Ucup mengungkapkan Yes No Klub telah menjadi identitas Pestapora itu sendiri. Yes No Klub menjadi ketertarikan sendiri bagi pengunjung Pestapora. Ucup mengungkapkan, jika melihat pengalaman yang dihadirkan Yes No Klub menjadi sesuatu yang segar dan menarik untuk dinikmati dan rasakan. Menurut dia, pengalaman orang terhadap panggung Yes No Klub jadi lebih bagus tahun ini.
“Sebisa mungkin setiap tahun gue mau memfasilitasi ini. Bahkan di November kalau bisa gue udah ngomong kita bakal ngelakuin apa di tahun 2024. Jadi Pestapora dan Yes No Klub akan selamanya,” pungkas Ucup.

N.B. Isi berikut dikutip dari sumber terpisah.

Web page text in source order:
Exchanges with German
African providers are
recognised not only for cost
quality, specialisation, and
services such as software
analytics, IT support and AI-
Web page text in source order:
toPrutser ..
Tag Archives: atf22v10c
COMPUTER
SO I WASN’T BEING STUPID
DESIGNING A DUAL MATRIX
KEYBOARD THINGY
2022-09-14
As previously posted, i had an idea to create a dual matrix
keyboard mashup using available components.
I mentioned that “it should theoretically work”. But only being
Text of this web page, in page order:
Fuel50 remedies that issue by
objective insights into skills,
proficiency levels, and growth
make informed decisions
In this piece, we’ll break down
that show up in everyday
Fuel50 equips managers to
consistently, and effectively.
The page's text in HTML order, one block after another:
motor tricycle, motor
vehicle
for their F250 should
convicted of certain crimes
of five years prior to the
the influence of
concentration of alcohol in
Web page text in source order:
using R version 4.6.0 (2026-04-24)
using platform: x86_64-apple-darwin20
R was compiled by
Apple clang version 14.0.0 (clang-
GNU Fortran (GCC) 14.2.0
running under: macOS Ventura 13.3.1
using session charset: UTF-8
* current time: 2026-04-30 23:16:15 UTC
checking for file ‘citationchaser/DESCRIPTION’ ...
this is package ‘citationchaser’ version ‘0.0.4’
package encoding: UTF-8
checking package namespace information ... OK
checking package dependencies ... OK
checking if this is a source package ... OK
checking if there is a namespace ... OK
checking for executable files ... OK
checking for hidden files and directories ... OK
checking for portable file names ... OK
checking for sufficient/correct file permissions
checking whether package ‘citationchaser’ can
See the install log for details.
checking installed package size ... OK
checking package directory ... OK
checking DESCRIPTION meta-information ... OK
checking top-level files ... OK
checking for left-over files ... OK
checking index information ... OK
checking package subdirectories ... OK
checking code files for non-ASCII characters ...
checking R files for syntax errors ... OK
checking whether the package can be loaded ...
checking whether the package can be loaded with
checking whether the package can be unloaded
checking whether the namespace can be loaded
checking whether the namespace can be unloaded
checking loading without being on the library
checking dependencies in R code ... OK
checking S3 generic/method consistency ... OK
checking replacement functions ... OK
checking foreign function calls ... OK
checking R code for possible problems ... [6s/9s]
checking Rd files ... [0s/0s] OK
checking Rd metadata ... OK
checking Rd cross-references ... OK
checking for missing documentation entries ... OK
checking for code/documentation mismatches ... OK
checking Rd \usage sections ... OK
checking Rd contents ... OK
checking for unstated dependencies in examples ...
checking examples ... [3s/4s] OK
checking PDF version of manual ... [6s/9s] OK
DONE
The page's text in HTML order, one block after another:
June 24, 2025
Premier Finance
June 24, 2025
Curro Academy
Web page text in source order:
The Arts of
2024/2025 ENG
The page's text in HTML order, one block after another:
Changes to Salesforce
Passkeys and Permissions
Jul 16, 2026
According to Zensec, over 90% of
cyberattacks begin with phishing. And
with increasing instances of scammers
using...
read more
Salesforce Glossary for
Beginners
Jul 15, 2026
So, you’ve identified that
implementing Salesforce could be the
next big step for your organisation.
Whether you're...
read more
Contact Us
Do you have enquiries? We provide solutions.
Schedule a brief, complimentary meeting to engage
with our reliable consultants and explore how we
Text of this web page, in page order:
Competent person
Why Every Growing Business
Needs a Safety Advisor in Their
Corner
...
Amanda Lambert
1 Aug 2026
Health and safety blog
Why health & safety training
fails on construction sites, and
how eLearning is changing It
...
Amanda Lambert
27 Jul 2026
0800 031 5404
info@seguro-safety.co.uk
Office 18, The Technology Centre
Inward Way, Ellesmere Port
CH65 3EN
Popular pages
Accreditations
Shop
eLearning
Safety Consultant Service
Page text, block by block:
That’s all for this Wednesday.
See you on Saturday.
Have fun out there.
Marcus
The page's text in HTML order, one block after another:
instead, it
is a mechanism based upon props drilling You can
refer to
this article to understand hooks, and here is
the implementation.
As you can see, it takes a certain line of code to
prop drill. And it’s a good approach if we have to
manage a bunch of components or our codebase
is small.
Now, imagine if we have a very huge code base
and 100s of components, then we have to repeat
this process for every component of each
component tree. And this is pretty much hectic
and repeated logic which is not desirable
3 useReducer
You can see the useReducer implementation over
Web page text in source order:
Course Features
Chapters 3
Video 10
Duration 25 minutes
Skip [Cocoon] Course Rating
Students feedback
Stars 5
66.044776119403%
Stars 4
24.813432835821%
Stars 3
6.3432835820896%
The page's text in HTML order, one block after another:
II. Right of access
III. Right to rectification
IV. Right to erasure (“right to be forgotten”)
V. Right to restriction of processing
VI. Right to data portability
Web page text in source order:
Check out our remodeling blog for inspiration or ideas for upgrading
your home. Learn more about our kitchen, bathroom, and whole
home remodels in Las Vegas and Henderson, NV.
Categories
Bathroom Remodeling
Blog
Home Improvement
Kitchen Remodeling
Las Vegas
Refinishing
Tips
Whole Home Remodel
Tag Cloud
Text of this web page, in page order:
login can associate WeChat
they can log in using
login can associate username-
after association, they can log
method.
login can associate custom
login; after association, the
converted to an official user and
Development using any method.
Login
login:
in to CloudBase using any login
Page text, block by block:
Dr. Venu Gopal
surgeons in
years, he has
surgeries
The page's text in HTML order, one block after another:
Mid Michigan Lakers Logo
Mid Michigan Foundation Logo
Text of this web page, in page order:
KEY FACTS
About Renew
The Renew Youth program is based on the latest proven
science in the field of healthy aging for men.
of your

Panggung Yes No Klub bisa menjadi penyegaran di antara penonton yang terlalu jenuh melihat penampil di Festival yang terkesan itu-itu saja. Dapat menonton penampil-penampil yang panggungnya dalam setahun bisa dihitung jari -seperti Zoo, Kadapat, Mother Bank, Misanthropy Club, Libya Montes- tentu sangat menarik.
Terlebih diketahui, penampil-penampil itu ternyata lebih sering bermain di gelaran music eksperimental internasional daripada di Indonesia sendiri. Panggung Yes No Klub di Pestapora 2024 nanti pun rasanya amat sangat dinantikan.